*** Opening DATA EXTRACTS ***

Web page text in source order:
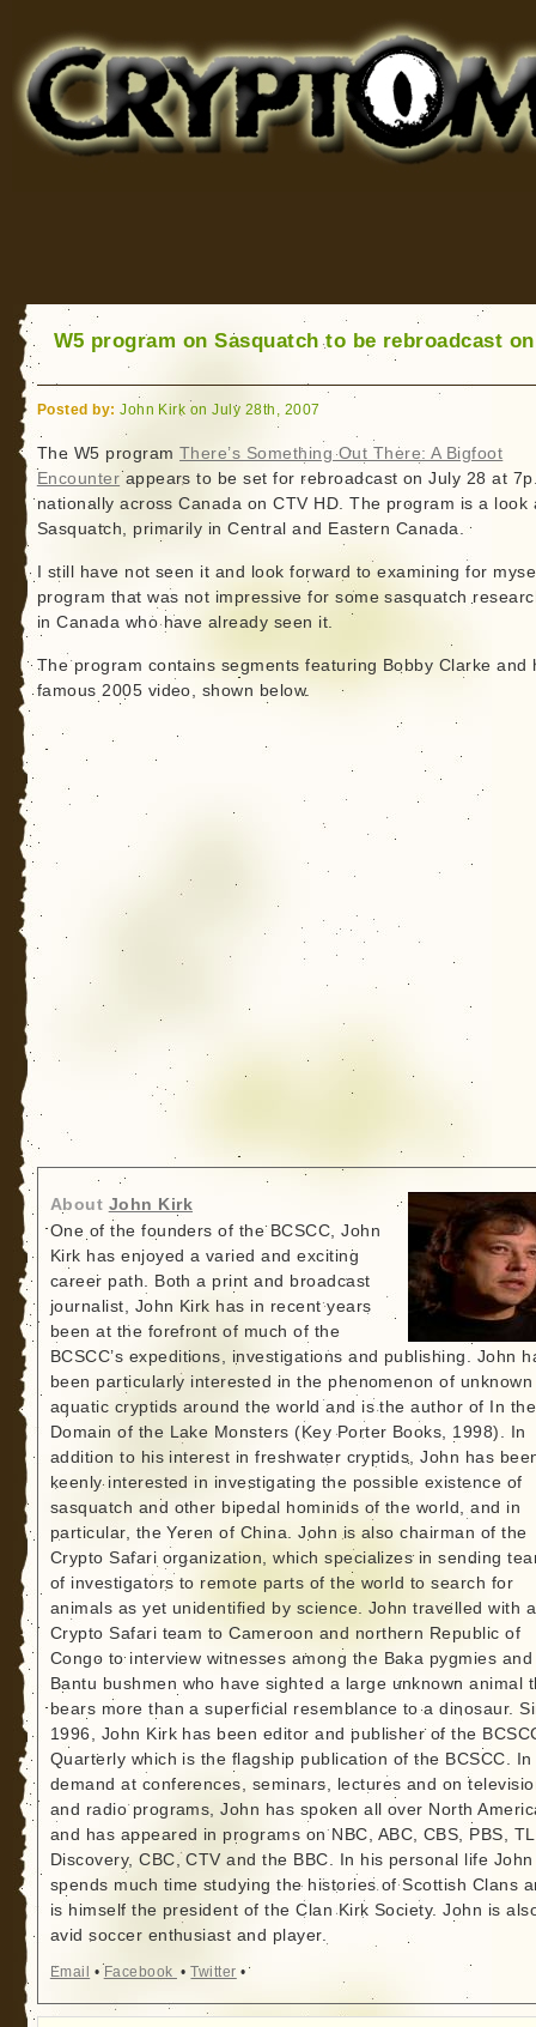
for Bigfoot, Lake Monsters, Sea Serpents and More
W5 program on Sasquatch to be rebroadcast
Posted by: John Kirk on July 28th, 2007
The W5 programThere’s Something Out There: A Bigfoot
Encounter appears to be set for rebroadcast on July 28 at
nationally across Canada on CTV HD. The program is a look
Sasquatch, primarily in Central and Eastern Canada.
I still have not seen it and look forward to examining for
program that was not impressive for some sasquatch
in Canada who have already seen it.
The program contains segments featuring Bobby Clarke and
famous 2005 video, shown below.
About John Kirk
One of the founders of the BCSCC, John
Kirk has enjoyed a varied and exciting
career path. Both a print and broadcast
journalist, John Kirk has in recent years
been at the forefront of much of the
BCSCC’s expeditions, investigations and publishing. John
been particularly interested in the phenomenon of unknown
aquatic cryptids around the world and is the author of In the
Domain of the Lake Monsters (Key Porter Books, 1998). In
addition to his interest in freshwater cryptids, John has
keenly interested in investigating the possible existence of
sasquatch and other bipedal hominids of the world, and in
particular, the Yeren of China. John is also chairman of the
Crypto Safari organization, which specializes in sending
of investigators to remote parts of the world to search for
animals as yet unidentified by science. John travelled with a
Crypto Safari team to Cameroon and northern Republic of
Congo to interview witnesses among the Baka pygmies and
Bantu bushmen who have sighted a large unknown animal
bears more than a superficial resemblance to a dinosaur.
1996, John Kirk has been editor and publisher of the
Quarterly which is the flagship publication of the BCSCC. In
demand at conferences, seminars, lectures and on
and radio programs, John has spoken all over North
and has appeared in programs on NBC, ABC, CBS, PBS,
Discovery, CBC, CTV and the BBC. In his personal life John
spends much time studying the histories of Scottish Clans
is himself the president of the Clan Kirk Society. John is
avid soccer enthusiast and player.
Email • Facebook •Twitter •

*** Closing DATA EXTRACTS ***

## ACTIVITY
Everything from the line containing "journalist, John Kirk has in recent years" through the last line of the listing must be reproduced exactly, and no other line.

## ANSWER SECTION
journalist, John Kirk has in recent years
been at the forefront of much of the
BCSCC’s expeditions, investigations and publishing. John
been particularly interested in the phenomenon of unknown
aquatic cryptids around the world and is the author of In the
Domain of the Lake Monsters (Key Porter Books, 1998). In
addition to his interest in freshwater cryptids, John has
keenly interested in investigating the possible existence of
sasquatch and other bipedal hominids of the world, and in
particular, the Yeren of China. John is also chairman of the
Crypto Safari organization, which specializes in sending
of investigators to remote parts of the world to search for
animals as yet unidentified by science. John travelled with a
Crypto Safari team to Cameroon and northern Republic of
Congo to interview witnesses among the Baka pygmies and
Bantu bushmen who have sighted a large unknown animal
bears more than a superficial resemblance to a dinosaur.
1996, John Kirk has been editor and publisher of the
Quarterly which is the flagship publication of the BCSCC. In
demand at conferences, seminars, lectures and on
and radio programs, John has spoken all over North
and has appeared in programs on NBC, ABC, CBS, PBS,
Discovery, CBC, CTV and the BBC. In his personal life John
spends much time studying the histories of Scottish Clans
is himself the president of the Clan Kirk Society. John is
avid soccer enthusiast and player.
Email • Facebook •Twitter •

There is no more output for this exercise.